Supplied information:
◇ ◇ ◇ ◇

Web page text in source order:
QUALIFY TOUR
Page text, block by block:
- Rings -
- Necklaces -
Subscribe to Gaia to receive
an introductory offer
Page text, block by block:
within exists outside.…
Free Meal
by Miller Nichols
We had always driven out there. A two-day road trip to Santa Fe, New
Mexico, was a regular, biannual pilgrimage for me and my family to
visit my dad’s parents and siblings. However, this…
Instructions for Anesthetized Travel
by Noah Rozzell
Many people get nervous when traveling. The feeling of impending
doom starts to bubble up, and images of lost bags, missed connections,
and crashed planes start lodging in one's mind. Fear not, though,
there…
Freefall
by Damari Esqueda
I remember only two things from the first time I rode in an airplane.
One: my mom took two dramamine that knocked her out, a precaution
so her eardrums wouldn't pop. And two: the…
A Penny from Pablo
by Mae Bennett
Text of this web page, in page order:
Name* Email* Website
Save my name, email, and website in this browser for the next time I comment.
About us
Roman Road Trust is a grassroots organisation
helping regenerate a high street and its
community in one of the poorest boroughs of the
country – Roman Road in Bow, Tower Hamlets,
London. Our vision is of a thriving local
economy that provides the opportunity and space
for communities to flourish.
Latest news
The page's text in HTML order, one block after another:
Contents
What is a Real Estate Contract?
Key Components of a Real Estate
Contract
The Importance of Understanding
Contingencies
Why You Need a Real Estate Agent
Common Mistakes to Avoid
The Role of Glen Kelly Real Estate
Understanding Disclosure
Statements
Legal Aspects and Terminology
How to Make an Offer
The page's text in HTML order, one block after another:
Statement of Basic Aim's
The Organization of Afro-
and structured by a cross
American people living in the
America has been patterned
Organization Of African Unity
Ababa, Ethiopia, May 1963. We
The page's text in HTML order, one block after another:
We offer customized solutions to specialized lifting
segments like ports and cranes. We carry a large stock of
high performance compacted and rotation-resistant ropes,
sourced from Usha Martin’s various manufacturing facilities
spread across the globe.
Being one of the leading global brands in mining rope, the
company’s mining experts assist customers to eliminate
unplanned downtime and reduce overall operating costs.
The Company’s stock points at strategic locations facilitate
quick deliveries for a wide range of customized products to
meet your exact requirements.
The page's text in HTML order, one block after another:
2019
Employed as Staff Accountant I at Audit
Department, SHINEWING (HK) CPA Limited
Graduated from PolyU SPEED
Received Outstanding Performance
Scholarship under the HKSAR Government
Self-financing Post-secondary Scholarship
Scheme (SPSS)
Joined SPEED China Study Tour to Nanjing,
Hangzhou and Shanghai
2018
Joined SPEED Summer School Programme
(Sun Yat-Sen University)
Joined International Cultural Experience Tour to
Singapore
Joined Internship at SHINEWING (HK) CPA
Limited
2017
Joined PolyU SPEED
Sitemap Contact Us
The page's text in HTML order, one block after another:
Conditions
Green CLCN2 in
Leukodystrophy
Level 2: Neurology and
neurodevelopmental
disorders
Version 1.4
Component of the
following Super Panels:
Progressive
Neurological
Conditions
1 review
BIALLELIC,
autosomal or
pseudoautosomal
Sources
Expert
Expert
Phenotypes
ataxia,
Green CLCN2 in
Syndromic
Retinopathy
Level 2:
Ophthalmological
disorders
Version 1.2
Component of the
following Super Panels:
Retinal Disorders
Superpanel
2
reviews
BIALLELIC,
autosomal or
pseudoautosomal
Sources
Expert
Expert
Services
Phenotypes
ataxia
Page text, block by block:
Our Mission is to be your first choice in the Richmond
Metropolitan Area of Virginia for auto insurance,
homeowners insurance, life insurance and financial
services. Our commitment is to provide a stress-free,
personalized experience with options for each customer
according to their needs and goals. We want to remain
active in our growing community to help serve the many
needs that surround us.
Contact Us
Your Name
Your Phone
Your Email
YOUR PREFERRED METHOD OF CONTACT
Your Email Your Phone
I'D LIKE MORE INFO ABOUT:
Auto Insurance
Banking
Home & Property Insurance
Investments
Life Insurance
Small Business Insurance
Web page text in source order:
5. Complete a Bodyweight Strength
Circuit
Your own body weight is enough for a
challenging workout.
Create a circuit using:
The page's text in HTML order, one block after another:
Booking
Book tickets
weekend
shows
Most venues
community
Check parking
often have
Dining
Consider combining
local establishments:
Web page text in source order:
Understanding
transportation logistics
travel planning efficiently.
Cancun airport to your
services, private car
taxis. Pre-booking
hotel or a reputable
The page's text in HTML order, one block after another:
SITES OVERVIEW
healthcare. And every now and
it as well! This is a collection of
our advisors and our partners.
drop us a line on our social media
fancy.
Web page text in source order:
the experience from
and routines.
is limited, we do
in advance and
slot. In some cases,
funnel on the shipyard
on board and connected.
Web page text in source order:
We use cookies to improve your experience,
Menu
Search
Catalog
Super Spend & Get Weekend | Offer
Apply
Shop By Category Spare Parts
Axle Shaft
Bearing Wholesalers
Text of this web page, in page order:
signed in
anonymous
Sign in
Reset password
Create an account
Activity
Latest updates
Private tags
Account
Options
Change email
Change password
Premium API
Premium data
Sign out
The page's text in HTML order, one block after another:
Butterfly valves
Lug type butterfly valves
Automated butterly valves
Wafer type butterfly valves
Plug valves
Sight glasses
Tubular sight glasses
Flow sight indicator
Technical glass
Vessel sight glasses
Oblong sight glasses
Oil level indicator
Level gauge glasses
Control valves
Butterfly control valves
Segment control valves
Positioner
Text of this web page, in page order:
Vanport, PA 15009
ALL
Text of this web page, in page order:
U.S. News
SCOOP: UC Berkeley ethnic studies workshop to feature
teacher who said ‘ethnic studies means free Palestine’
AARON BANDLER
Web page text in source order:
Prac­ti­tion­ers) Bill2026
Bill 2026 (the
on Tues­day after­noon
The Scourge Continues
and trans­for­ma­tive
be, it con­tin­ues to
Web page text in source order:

◇ ◇ ◇ ◇

Task directions:
Above are the records; retype them all without a single difference.

Answer to this problem:
Web page text in source order:
QUALIFY TOUR
Page text, block by block:
- Rings -
- Necklaces -
Subscribe to Gaia to receive
an introductory offer
Page text, block by block:
within exists outside.…
Free Meal
by Miller Nichols
We had always driven out there. A two-day road trip to Santa Fe, New
Mexico, was a regular, biannual pilgrimage for me and my family to
visit my dad’s parents and siblings. However, this…
Instructions for Anesthetized Travel
by Noah Rozzell
Many people get nervous when traveling. The feeling of impending
doom starts to bubble up, and images of lost bags, missed connections,
and crashed planes start lodging in one's mind. Fear not, though,
there…
Freefall
by Damari Esqueda
I remember only two things from the first time I rode in an airplane.
One: my mom took two dramamine that knocked her out, a precaution
so her eardrums wouldn't pop. And two: the…
A Penny from Pablo
by Mae Bennett
Text of this web page, in page order:
Name* Email* Website
Save my name, email, and website in this browser for the next time I comment.
About us
Roman Road Trust is a grassroots organisation
helping regenerate a high street and its
community in one of the poorest boroughs of the
country – Roman Road in Bow, Tower Hamlets,
London. Our vision is of a thriving local
economy that provides the opportunity and space
for communities to flourish.
Latest news
The page's text in HTML order, one block after another:
Contents
What is a Real Estate Contract?
Key Components of a Real Estate
Contract
The Importance of Understanding
Contingencies
Why You Need a Real Estate Agent
Common Mistakes to Avoid
The Role of Glen Kelly Real Estate
Understanding Disclosure
Statements
Legal Aspects and Terminology
How to Make an Offer
The page's text in HTML order, one block after another:
Statement of Basic Aim's
The Organization of Afro-
and structured by a cross
American people living in the
America has been patterned
Organization Of African Unity
Ababa, Ethiopia, May 1963. We
The page's text in HTML order, one block after another:
We offer customized solutions to specialized lifting
segments like ports and cranes. We carry a large stock of
high performance compacted and rotation-resistant ropes,
sourced from Usha Martin’s various manufacturing facilities
spread across the globe.
Being one of the leading global brands in mining rope, the
company’s mining experts assist customers to eliminate
unplanned downtime and reduce overall operating costs.
The Company’s stock points at strategic locations facilitate
quick deliveries for a wide range of customized products to
meet your exact requirements.
The page's text in HTML order, one block after another:
2019
Employed as Staff Accountant I at Audit
Department, SHINEWING (HK) CPA Limited
Graduated from PolyU SPEED
Received Outstanding Performance
Scholarship under the HKSAR Government
Self-financing Post-secondary Scholarship
Scheme (SPSS)
Joined SPEED China Study Tour to Nanjing,
Hangzhou and Shanghai
2018
Joined SPEED Summer School Programme
(Sun Yat-Sen University)
Joined International Cultural Experience Tour to
Singapore
Joined Internship at SHINEWING (HK) CPA
Limited
2017
Joined PolyU SPEED
Sitemap Contact Us
The page's text in HTML order, one block after another:
Conditions
Green CLCN2 in
Leukodystrophy
Level 2: Neurology and
neurodevelopmental
disorders
Version 1.4
Component of the
following Super Panels:
Progressive
Neurological
Conditions
1 review
BIALLELIC,
autosomal or
pseudoautosomal
Sources
Expert
Expert
Phenotypes
ataxia,
Green CLCN2 in
Syndromic
Retinopathy
Level 2:
Ophthalmological
disorders
Version 1.2
Component of the
following Super Panels:
Retinal Disorders
Superpanel
2
reviews
BIALLELIC,
autosomal or
pseudoautosomal
Sources
Expert
Expert
Services
Phenotypes
ataxia
Page text, block by block:
Our Mission is to be your first choice in the Richmond
Metropolitan Area of Virginia for auto insurance,
homeowners insurance, life insurance and financial
services. Our commitment is to provide a stress-free,
personalized experience with options for each customer
according to their needs and goals. We want to remain
active in our growing community to help serve the many
needs that surround us.
Contact Us
Your Name
Your Phone
Your Email
YOUR PREFERRED METHOD OF CONTACT
Your Email Your Phone
I'D LIKE MORE INFO ABOUT:
Auto Insurance
Banking
Home & Property Insurance
Investments
Life Insurance
Small Business Insurance
Web page text in source order:
5. Complete a Bodyweight Strength
Circuit
Your own body weight is enough for a
challenging workout.
Create a circuit using:
The page's text in HTML order, one block after another:
Booking
Book tickets
weekend
shows
Most venues
community
Check parking
often have
Dining
Consider combining
local establishments:
Web page text in source order:
Understanding
transportation logistics
travel planning efficiently.
Cancun airport to your
services, private car
taxis. Pre-booking
hotel or a reputable
The page's text in HTML order, one block after another:
SITES OVERVIEW
healthcare. And every now and
it as well! This is a collection of
our advisors and our partners.
drop us a line on our social media
fancy.
Web page text in source order:
the experience from
and routines.
is limited, we do
in advance and
slot. In some cases,
funnel on the shipyard
on board and connected.
Web page text in source order:
We use cookies to improve your experience,
Menu
Search
Catalog
Super Spend & Get Weekend | Offer
Apply
Shop By Category Spare Parts
Axle Shaft
Bearing Wholesalers
Text of this web page, in page order:
signed in
anonymous
Sign in
Reset password
Create an account
Activity
Latest updates
Private tags
Account
Options
Change email
Change password
Premium API
Premium data
Sign out
The page's text in HTML order, one block after another:
Butterfly valves
Lug type butterfly valves
Automated butterly valves
Wafer type butterfly valves
Plug valves
Sight glasses
Tubular sight glasses
Flow sight indicator
Technical glass
Vessel sight glasses
Oblong sight glasses
Oil level indicator
Level gauge glasses
Control valves
Butterfly control valves
Segment control valves
Positioner
Text of this web page, in page order:
Vanport, PA 15009
ALL
Text of this web page, in page order:
U.S. News
SCOOP: UC Berkeley ethnic studies workshop to feature
teacher who said ‘ethnic studies means free Palestine’
AARON BANDLER
Web page text in source order:
Prac­ti­tion­ers) Bill2026
Bill 2026 (the
on Tues­day after­noon
The Scourge Continues
and trans­for­ma­tive
be, it con­tin­ues to
Web page text in source order:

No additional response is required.